Key points: Make sure the individual product options are presented clearly and allow for selection of plans within each product. Experiment to see if it’s more effective to specify the customer personas aligned with each product offering or the job each plan helps customers complete.
Intercom is one of the darlings of the SaaS world, with a growth curve similar to Slack’s explosive growth. Co-founders Eoghan McCabe, Des Traynor, David Barrett and Ciaran Lee didn’t think they were coming up with a new idea, but they did think they could create a better product than the “customer-facing chat tools on websites connecting you to a faceless representative,” writes Forbes staff writer Alex Konrad.
Founded in 2011, Intercom went live with a free public beta in 2012:
According to Konrad’s article, Jason Fried advised the fledgling company to embrace a flat fee structure. While the co-founders liked the simplicity of a flat $50 price tag for Intercom, it didn’t provide a path to build revenue.
Over the years, in addition to experimenting with different product offerings to optimize monetization, Intercom has also added to their product portfolio.
Ideally, Intercom will “be a one-stop shop for a broad range of interactions with outside users. Internally, Intercom has teams managing each of its products and is continuing to look for new ones to launch,” writes Konrad.
They’re clearly doing something right.
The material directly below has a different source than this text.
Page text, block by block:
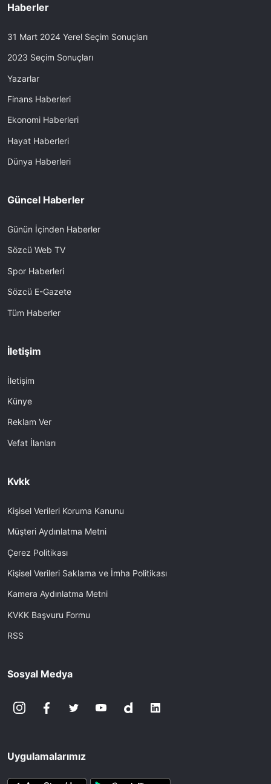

Intercom went from $1M to $50M ARR (Annual Recurring Revenue) in only 3 years!
Here’s a look at Intercom’s changing offers over the years...
Intercom’s 2013 pricing retained a freemium offering and included 3 other bundled offers. The features were primarily the same for each price tier and the biggest difference in the plans was the number of active users (defined as a user that used the customer’s product within the last 30 days):
Intercom literally wrote the book on Jobs-To-Be-Done framework and in 2015 they pivoted to offering “5 packages, each designed for a specific job” (quote from their 2015 home page):
Rather than going with a “one-size-fits-all” tiered approach, Intercom recognized people purchase a product to get a “job” done and they organized each product around the “job” it accomplished for customers. The company went an extra step by suggesting the specific customer segment each product was most helpful for.
An individual product could be purchased or a customer could create their own “product bundle” by purchasing the products that fit their specific company needs.
It’s also interesting to see the Intercom product evolution. As they scale they continue to test and release new products, such as the Acquire product that was in public beta at the time (2015).
Intercom kept the Acquire, Engage, and Support products, but dropped the Learn product offering from 2015. While not part of the screenshot below, the freemium plan remained available but was given much smaller exposure on the pricing page.
Individual products could still be purchased “à la carte” and there were additional pricing options for separate products. The option to purchase all the products together for a discounted price was given prominence at the top of the page. Intercom also introduced special pricing for a distinct customer segment: Early Stage businesses.
Earlier critics had found Intercom’s pricing prohibitively expensive for early-stage companies. Acknowledging and singling out early-stage startups as a unique customer segment with discounted pricing was a smart move. Intercom would be part of early-stage companies’ growth and the hope is that they would remain as a customer even after outgrowing the discounted early stage pricing.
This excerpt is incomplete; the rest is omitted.